You would be forced to go out and find people who could do the work, right?

Now let’s say you are a marketing consultant, and you start a marketing consulting practice. Well, by gosh you know how to write a good ad and you know just enough about SEO to have an impact and after watching a few videos you can customize a WordPress theme and guess what – you’ve created a job!

Jobs are very hard to scale and even harder to sell.

If you want to grow your business, you must become obsessed with delegating all but a few things. (Oh and delegation and abdication are not the same things – there’s a right way and a wrong way to delegate – more on that to come.)

If this idea has you intrigued, let’s take a look at how you get started.

Take inventory

The first thing you must do is take a look at all of the tasks you currently do in your business. If you’re a solopreneur, there’s a good chance this is a very long list.

The point of this exercise is to start understanding what you can and should delegate.
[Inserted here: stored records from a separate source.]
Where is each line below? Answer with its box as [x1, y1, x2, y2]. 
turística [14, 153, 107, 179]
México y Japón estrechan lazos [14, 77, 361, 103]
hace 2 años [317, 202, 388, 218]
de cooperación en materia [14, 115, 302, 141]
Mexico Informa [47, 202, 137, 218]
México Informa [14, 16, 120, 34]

Take a look at this list and start categorizing the work by importance.

Mandi Ellefson has a handy little Scalable Toolkit that offer some forms you can use for this exercise. She emphasizes thinking about work in the context of things like work you hate, you must do, and you can’t do.

From this list start assigning value. There’s value to the business and cost to have someone else do it. Don’t underestimate the output of someone far better at something than you either. I have a bookkeeping VA that charges $65/hr. That may seem high to some, but I hate this kind of work so much that it takes me far longer to do it than someone who strangely love this work. The output vs. cost is significant.

Own fewer things

Now that you’ve made your list and hopefully a commitment to outsource and delegate it’s time to figure what you can’t delegate.
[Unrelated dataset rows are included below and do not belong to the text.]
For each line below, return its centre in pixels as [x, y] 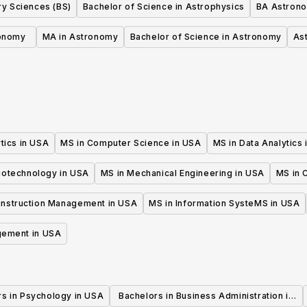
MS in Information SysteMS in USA [224, 204]
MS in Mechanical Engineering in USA [182, 173]
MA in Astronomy [80, 37]
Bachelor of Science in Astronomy [206, 37]
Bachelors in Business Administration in [206, 296]
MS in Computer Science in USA [131, 143]
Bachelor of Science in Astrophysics [163, 7]

Even if you put together a killer internal team, there are a few things that CEOs/Business Owner simply can’t delegate. (How you approach them might change, but you’ll always own them so why not start doing just that right now!)
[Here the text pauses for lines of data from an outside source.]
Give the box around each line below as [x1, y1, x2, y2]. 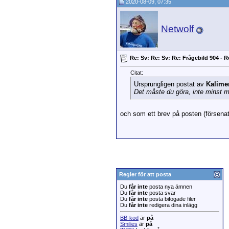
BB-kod [120, 215, 139, 221]
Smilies [120, 221, 138, 227]
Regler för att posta [119, 171, 171, 177]
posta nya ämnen [148, 184, 192, 190]
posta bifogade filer [148, 196, 196, 202]
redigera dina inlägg [148, 202, 197, 208]
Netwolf [161, 24, 194, 34]
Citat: [130, 70, 143, 76]

  • Vision – you must have an idea of where you are going and why you are going there and what difference you going there is going to make in the lives of your customers, staff, and community. You can’t ever delegate this, but many never go here in the first place.
  • Culture – the core beliefs, operating standards, and core story are something you have to continue to nurture, uphold and teach no matter how large your staff grows. Eventually, this is lead by example, but it must be intentional.
  • Client Relationships – You may have project managers (I hope you do), but how your clients feel about your business, understand the results they gain by working with you and grow to appreciate what your business means in their life is something of great value to your business and must be guarded and practiced.
  • Rainmaking – So this one is a little tricky. At first you will be the rainmaker, the person who brings in the big contracts, constructs the sales playbook and monitors feedback throughout the sales process. But, at some point, if your business depends on you for this, you’re stuck – you have to build a sales system that others can easily operate before you can become totally free.
  • Money Management – I already mentioned that I don’t like bookkeeping, so I delegate every element of it. I have an accountant for tax preparation as well. I even work with a coach who is focused on the growth metrics inside my business, but I insist on staying on top of key performance indicators and managing the money inside the business.

Focus on high payoff

Once you understand the things you must own, it’s time to start creating priorities and managing your days, weeks, months and quarters based on doing more of these high payoff activities.

At first this may well include spending a great deal of time documenting how the work is done and recruiting, hiring and training internal and external team members to take over more and more of the work.

Perhaps then you can free up more time to go sell more work and start to create processes that allow you to train others to sell more work.

Then, maybe, just maybe you’ll find a day or two here and there where you can lock yourself away and come up with a new product or service innovation that allows you to step into and conquer an entirely new market.